►
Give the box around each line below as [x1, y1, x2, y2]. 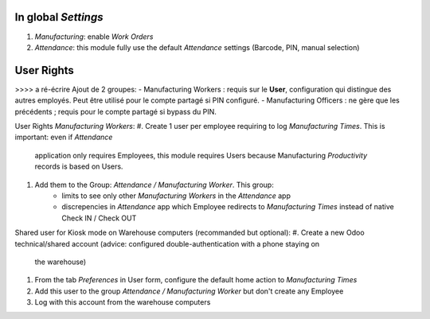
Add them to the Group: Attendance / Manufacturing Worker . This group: [34, 180, 274, 189]
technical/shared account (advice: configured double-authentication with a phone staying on [14, 239, 320, 248]
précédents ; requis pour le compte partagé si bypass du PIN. [14, 107, 217, 116]
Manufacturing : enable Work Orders [34, 32, 154, 41]
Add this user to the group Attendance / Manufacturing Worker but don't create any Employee [34, 286, 344, 296]
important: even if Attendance [14, 132, 113, 142]
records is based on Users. [34, 161, 123, 171]
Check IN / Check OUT [61, 213, 137, 223]
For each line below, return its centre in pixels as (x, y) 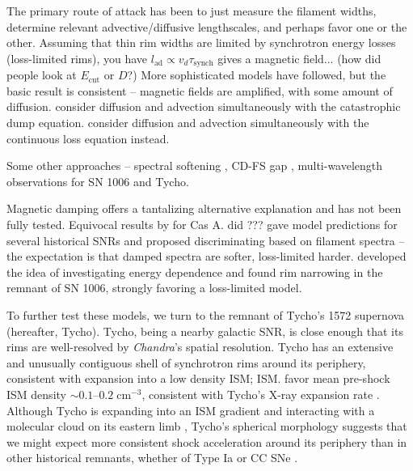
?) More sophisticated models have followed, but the (257, 75)
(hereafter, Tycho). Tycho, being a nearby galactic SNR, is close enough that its (205, 331)
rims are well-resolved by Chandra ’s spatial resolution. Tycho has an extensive (200, 347)
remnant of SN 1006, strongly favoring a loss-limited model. (154, 288)
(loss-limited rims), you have (77, 58)
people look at (42, 75)
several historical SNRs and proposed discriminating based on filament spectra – (206, 240)
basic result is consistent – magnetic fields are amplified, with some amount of (200, 90)
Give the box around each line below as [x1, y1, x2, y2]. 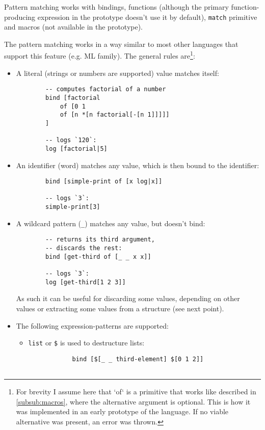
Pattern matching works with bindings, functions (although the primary [4, 2, 229, 12]
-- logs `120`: [45, 137, 97, 144]
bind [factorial [45, 94, 100, 101]
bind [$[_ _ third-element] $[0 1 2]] [72, 355, 204, 363]
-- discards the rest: [45, 245, 122, 252]
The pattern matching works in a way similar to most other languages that [4, 38, 238, 49]
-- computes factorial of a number [45, 86, 166, 93]
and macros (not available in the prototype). [4, 21, 143, 32]
◄
• [WHAT THE TASK ASKS]
Word for word, copy the line containing "-- computes factorial" and each line after it to the end of the records, and nothing besides.

• [RESULT OF THE EXERCISE]
-- computes factorial of a number [45, 86, 166, 93]
and macros (not available in the prototype). [4, 21, 143, 32]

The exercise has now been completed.